הכינוס השנתי הדיגיטלי של החברה הישראלית לפדיאטריה קלינית - חיפ"ק 2021

Dynamic platelets transfusion thresholds in pediatric ECMO - giving less and gaining more (?)

עופר שילר 1,2 Giulia Pula 1 Eran Shostak 1 Orit Manor-Shulman 1 Gabriel Amir 1,2 Georgy Frenkel 1 Golan Shukrun 1 Ovadia Dagan 1,2
1Pediatric Cardiac Intensive Care Unit, Schneider Children's Medical Center
2Sackler School of Medicine, Tel-Aviv University

Most pediatric ECMO patients need anticoagulation and suffer from severe thrombocytopenia which increases their tendency to bleed. Hence, most centers adhere to current guidelines that recommend platelet transfusion when the count<100,000 cells/mm3. Our practice is to set the platelet transfusion goal during the morning rounds according to the patient status and bleeding tendency. In the non-bleeding, stable patient, the platelets transfusion threshold is decreased daily from 100,000 to ~20,000 cells/mm3
When bleeding occurs, the patient is transfused with blood products and/or hemostatic medications as needed.
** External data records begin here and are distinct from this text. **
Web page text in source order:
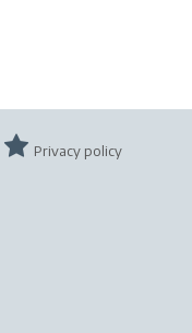
Privacy policy
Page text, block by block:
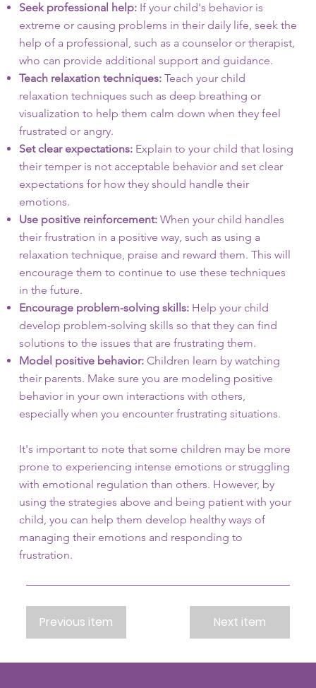
Seek professional help:If your child's behavior is
extreme or causing problems in their daily life, seek the
help of a professional, such as a counselor or therapist,
who can provide additional support and guidance.
Teach relaxation techniques:Teach your child
relaxation techniques such as deep breathing or
visualization to help them calm down when they feel
frustrated or angry.
Set clear expectations:Explain to your child that losing
their temper is not acceptable behavior and set clear
expectations for how they should handle their
emotions.
Use positive reinforcement:When your child handles
their frustration in a positive way, such as using a
relaxation technique, praise and reward them. This will
encourage them to continue to use these techniques
in the future.
Encourage problem-solving skills:Help your child
develop problem-solving skills so that they can find
solutions to the issues that are frustrating them.
Model positive behavior:Children learn by watching
their parents. Make sure you are modeling positive
behavior in your own interactions with others,
especially when you encounter frustrating situations.
It's important to note that some children may be more
prone to experiencing intense emotions or struggling
with emotional regulation than others. However, by
using the strategies above and being patient with your
child, you can help them develop healthy ways of
managing their emotions and responding to
frustration.
Next item
Previous item
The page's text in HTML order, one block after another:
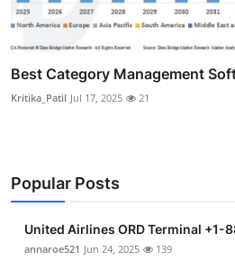
Best Category Management
Kritika_Patil Jul 17, 2025 21
Popular Posts
United Airlines ORD Terminal
annaroe521 Jun 24, 2025 139
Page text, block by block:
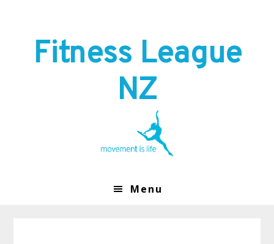
navigationFitness League
NZ
Menu
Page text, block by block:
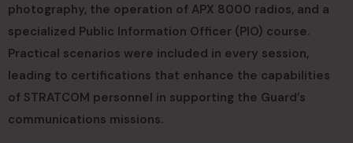
photography, the operation of APX 8000 radios, and a
specialized Public Information Officer (PIO) course.
Practical scenarios were included in every session,
leading to certifications that enhance the capabilities
of STRATCOM personnel in supporting the Guard’s
communications missions.
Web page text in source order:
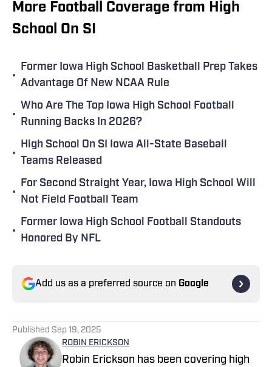
More Football Coverage from High
School On SI
•
Former Iowa High School Basketball Prep Takes
Advantage Of New NCAA Rule
•
Who Are The Top Iowa High School Football
Running Backs In 2026?
•
High School On SI Iowa All-State Baseball
Teams Released
•
For Second Straight Year, Iowa High School Will
Not Field Football Team
•
Former Iowa High School Football Standouts
Honored By NFL
Add us as a preferred source on Google
Published Sep 19, 2025
ROBIN ERICKSON
Robin Erickson has been covering high
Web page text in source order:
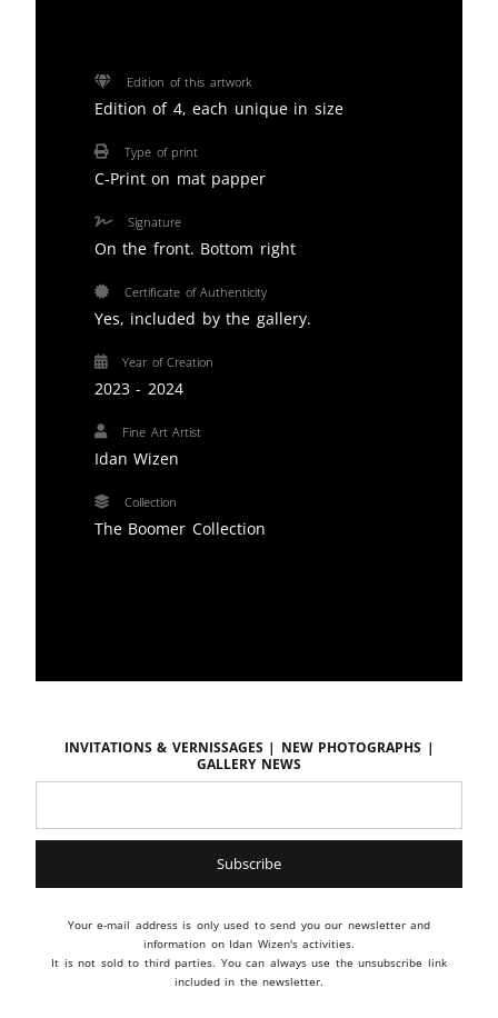
Edition of this artwork
Edition of 4, each unique in size
Type of print
C-Print on mat papper
Signature
On the front. Bottom right
Certificate of Authenticity
Yes, included by the gallery.
Year of Creation
2023 - 2024
Fine Art Artist
Idan Wizen
Collection
The Boomer Collection
Invitations & vernissages | New photographs |
Gallery news
Your e-mail address is only used to send you our newsletter and
information on Idan Wizen's activities.
It is not sold to third parties. You can always use the unsubscribe link
included in the newsletter.
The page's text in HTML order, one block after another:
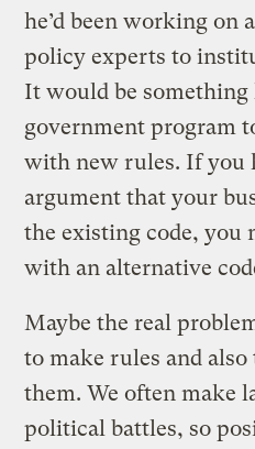
he’d been working on
policy experts to
It would be something
government program
with new rules. If you
argument that your
the existing code, you
with an alternative
Maybe the real
to make rules and
them. We often make
political battles, so

This is a retrospective, single-center, chart review, study of all ECMO supported patients between 05/2010-05/2020 looking at bleeding complications and use of blood products. Included were 229 patients, most with VA ECMO support, with a median age of 21 days.

We showed that platelet transfusions were used in fewer ECMO days and in smaller doses than in the literature. Bleeding complications were similar to previously published rates with fewer bleeding days and PRBC use. Intracranial hemorrhage was not more common in our cohort than in the literature.
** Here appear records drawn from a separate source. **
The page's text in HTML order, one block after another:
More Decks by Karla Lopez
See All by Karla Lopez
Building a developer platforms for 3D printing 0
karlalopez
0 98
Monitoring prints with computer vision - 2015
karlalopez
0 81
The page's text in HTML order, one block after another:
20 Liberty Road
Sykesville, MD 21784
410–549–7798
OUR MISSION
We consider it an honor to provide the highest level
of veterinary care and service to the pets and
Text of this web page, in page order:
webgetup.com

We estimated that a cost of ~2,000,000 US$ was saved by practicing our restrictive policy.

In conclusion, we may be giving less platelets and no more blood than other centers with comparable hemorrhagic complications. A cautious gradual decrease in platelets transfusion thresholds is safe in pediatric ECMO patients, but reevaluation is required once the patient bleeds or becomes unstable.